### Work instructions
In the records below, find the line holding "determinant işlemini işlediğimizde" and the line holding "Adımlar: [31, 171]". Set down both, with every line between them, exactly.

### Listed entries
※

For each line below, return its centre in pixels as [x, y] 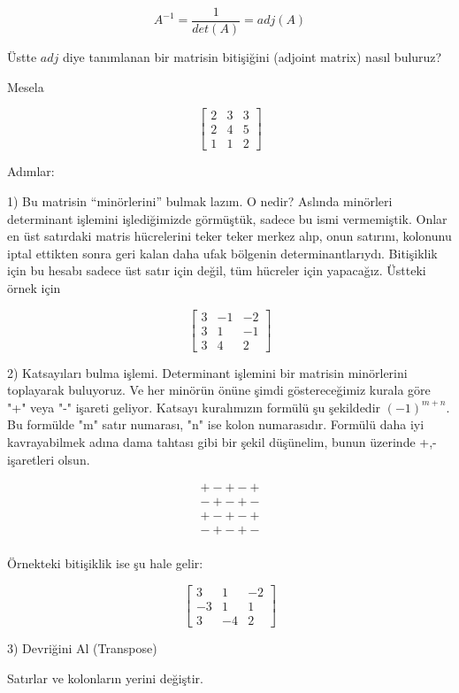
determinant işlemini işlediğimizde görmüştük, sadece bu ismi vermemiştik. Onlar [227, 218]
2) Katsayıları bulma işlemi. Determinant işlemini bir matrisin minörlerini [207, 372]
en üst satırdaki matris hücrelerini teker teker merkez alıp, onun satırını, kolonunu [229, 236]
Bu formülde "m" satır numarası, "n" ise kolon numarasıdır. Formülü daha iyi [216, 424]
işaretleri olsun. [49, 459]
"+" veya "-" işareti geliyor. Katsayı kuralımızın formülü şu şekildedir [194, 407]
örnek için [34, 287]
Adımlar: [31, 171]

※

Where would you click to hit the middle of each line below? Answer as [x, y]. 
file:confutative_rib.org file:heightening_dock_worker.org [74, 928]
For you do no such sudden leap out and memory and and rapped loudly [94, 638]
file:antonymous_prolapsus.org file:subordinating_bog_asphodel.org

※

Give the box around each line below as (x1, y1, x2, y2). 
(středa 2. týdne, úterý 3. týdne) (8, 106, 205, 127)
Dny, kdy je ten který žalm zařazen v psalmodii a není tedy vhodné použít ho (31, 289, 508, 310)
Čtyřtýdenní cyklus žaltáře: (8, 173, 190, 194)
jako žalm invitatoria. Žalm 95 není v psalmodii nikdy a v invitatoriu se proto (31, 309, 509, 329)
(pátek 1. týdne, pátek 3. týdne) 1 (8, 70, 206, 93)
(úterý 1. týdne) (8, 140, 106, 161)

※

### Exercise answer
determinant işlemini işlediğimizde görmüştük, sadece bu ismi vermemiştik. Onlar [227, 218]
2) Katsayıları bulma işlemi. Determinant işlemini bir matrisin minörlerini [207, 372]
en üst satırdaki matris hücrelerini teker teker merkez alıp, onun satırını, kolonunu [229, 236]
Bu formülde "m" satır numarası, "n" ise kolon numarasıdır. Formülü daha iyi [216, 424]
işaretleri olsun. [49, 459]
"+" veya "-" işareti geliyor. Katsayı kuralımızın formülü şu şekildedir [194, 407]
örnek için [34, 287]
Adımlar: [31, 171]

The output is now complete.